* Problem details *
Could you return, exactly as written, every line from the one containing "Web page text" through the last line of the entries below, leaving out the pictures?

* Dataset records *

• • • • •

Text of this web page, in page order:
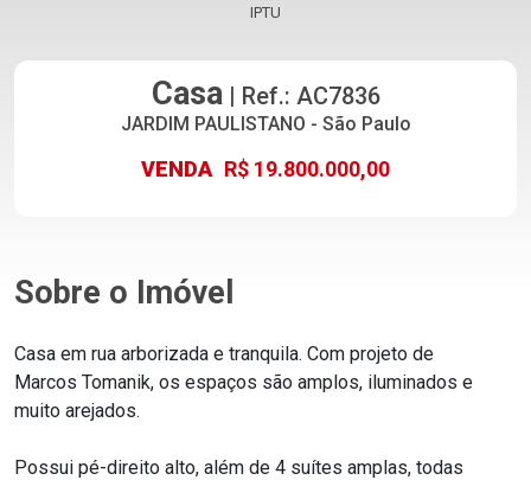
IPTU
Casa| Ref.: AC7836
JARDIM PAULISTANO - São Paulo
VENDA R$ 19.800.000,00
Sobre o Imóvel
Casa em rua arborizada e tranquila. Com projeto de
Marcos Tomanik, os espaços são amplos, iluminados e
muito arejados.
Possui pé-direito alto, além de 4 suítes amplas, todas
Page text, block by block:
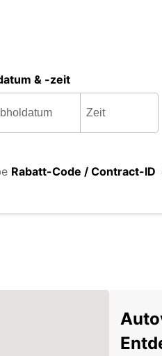
& -zeit
Rabatt-Code / Contract-ID
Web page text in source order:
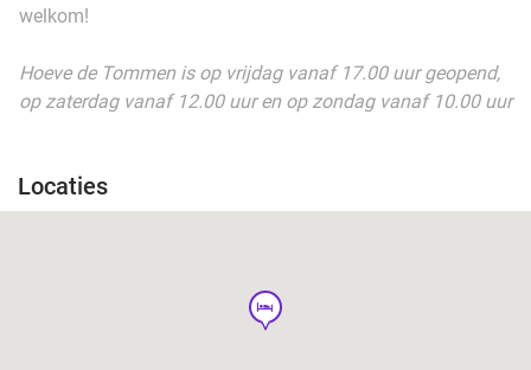
welkom!
Hoeve de Tommen is op vrijdag vanaf 17.00 uur geopend,
op zaterdag vanaf 12.00 uur en op zondag vanaf 10.00 uur
Locaties
hotel
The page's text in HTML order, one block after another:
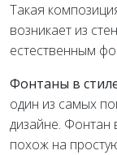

• • • • •

* Written answer *
Web page text in source order:
welkom!
Hoeve de Tommen is op vrijdag vanaf 17.00 uur geopend,
op zaterdag vanaf 12.00 uur en op zondag vanaf 10.00 uur
Locaties
hotel
The page's text in HTML order, one block after another:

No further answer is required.